2. ## Re: Quadratic function question

$x^2 + 6x - 5 > 8x + k\iff x^2 - 2x - (5+k) > 0$. Do you know how to determine if a quadratic polynomial has no roots?

Another way is to sketch the graphs of f(x) and g(x) and to understand that the line that is the graph of g(x) with the critical value of k is a tangent to the parabola that is the graph of f(x). Find the slope of f(x) (it depends on x) and equate it to the slope of g(x) (which is constant). From this equation, find x and y = f(x) and then find k such that g(x) passes through (x, y).

3. ## Re: Quadratic function question

Originally Posted by emakarov
$x^2 + 6x - 5 > 8x + k\iff x^2 - 2x - (5+k) > 0$. Do you know how to determine if a quadratic polynomial has no roots?

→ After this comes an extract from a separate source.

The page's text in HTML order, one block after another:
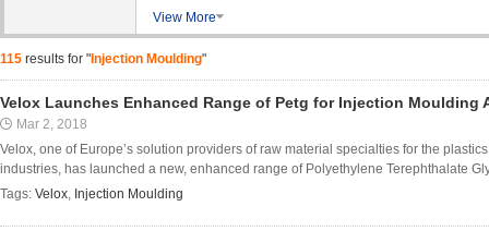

Another way is to sketch the graphs of f(x) and g(x) and to understand that the line that is the graph of g(x) with the critical value of k is a tangent to the parabola that is the graph of f(x). Find the slope of f(x) (it depends on x) and equate it to the slope of g(x) (which is constant). From this equation, find x and y = f(x) and then find k such that g(x) passes through (x, y).
I managed to answer the question correctly. =) You can mark this as solved now, thank you so much!